TASK ITEM
Omit the images and output every line of the data below exactly.

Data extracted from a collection
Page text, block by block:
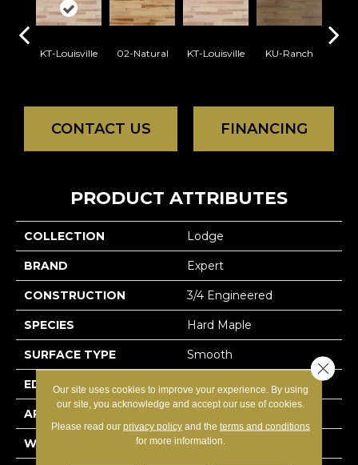
KT-Louisville 02-Natural KT-Louisville KU-Ranch
CONTACT US FINANCING
PRODUCT ATTRIBUTES
COLLECTION Lodge
BRAND Expert
CONSTRUCTION 3/4 Engineered
SPECIES Hard Maple
SURFACE TYPE Smooth
EDGE Micro-V
APPLICATION Residential
WIDTH 4 1/8''
Our site uses cookies to improve your experience. By using
our site, you acknowledge and accept our use of cookies.
Please read our privacy policyand the terms and conditions
for more information.
Close
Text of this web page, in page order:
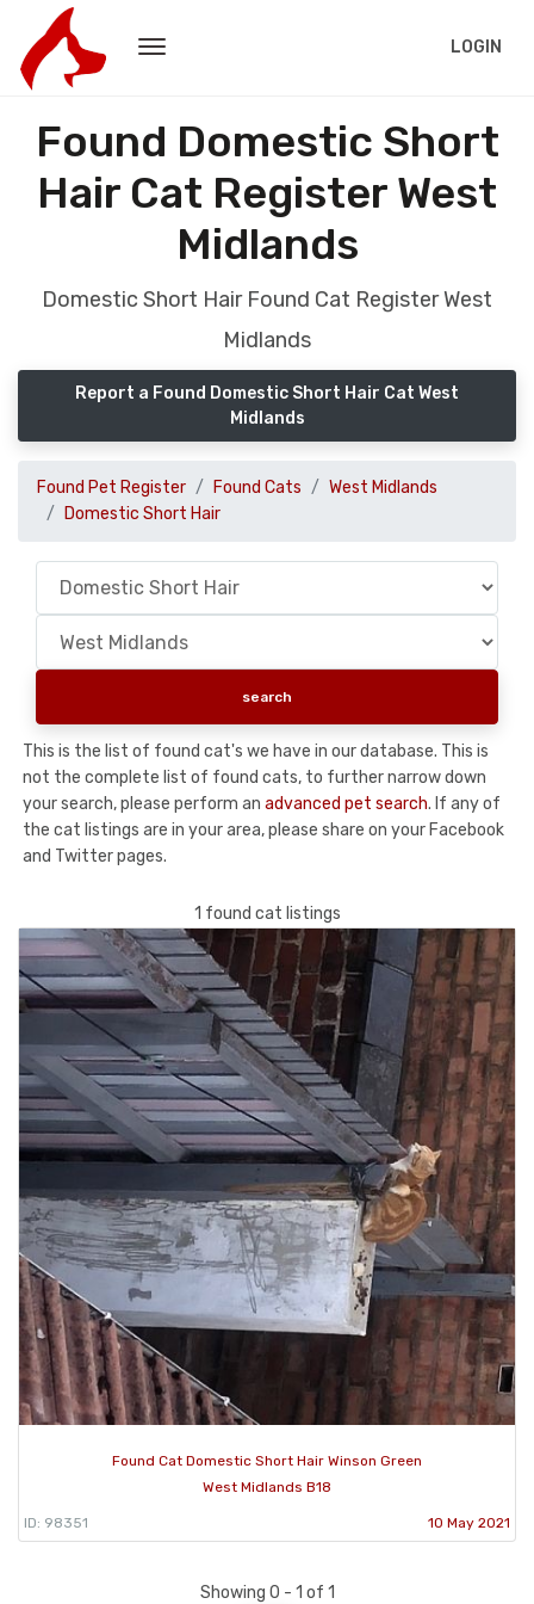
LOGIN
Found Domestic Short
Hair Cat Register West
Midlands
Domestic Short Hair Found Cat Register West
Midlands
Report a Found Domestic Short Hair Cat West
Midlands
Found Pet Register Found Cats
West Midlands
Domestic Short Hair
This is the list of found cat's we have in our database. This is
not the complete list of found cats, to further narrow down
your search, please perform an advanced pet search. If any of
the cat listings are in your area, please share on your Facebook
and Twitter pages.
1 found cat listings
Found Cat Domestic Short Hair Winson Green
West Midlands B18
ID: 98351 10 May 2021
Showing 0 - 1 of 1

RESPONSE FOR THIS EXERCISE
Page text, block by block:
KT-Louisville 02-Natural KT-Louisville KU-Ranch
CONTACT US FINANCING
PRODUCT ATTRIBUTES
COLLECTION Lodge
BRAND Expert
CONSTRUCTION 3/4 Engineered
SPECIES Hard Maple
SURFACE TYPE Smooth
EDGE Micro-V
APPLICATION Residential
WIDTH 4 1/8''
Our site uses cookies to improve your experience. By using
our site, you acknowledge and accept our use of cookies.
Please read our privacy policyand the terms and conditions
for more information.
Close
Text of this web page, in page order:
LOGIN
Found Domestic Short
Hair Cat Register West
Midlands
Domestic Short Hair Found Cat Register West
Midlands
Report a Found Domestic Short Hair Cat West
Midlands
Found Pet Register Found Cats
West Midlands
Domestic Short Hair
This is the list of found cat's we have in our database. This is
not the complete list of found cats, to further narrow down
your search, please perform an advanced pet search. If any of
the cat listings are in your area, please share on your Facebook
and Twitter pages.
1 found cat listings
Found Cat Domestic Short Hair Winson Green
West Midlands B18
ID: 98351 10 May 2021
Showing 0 - 1 of 1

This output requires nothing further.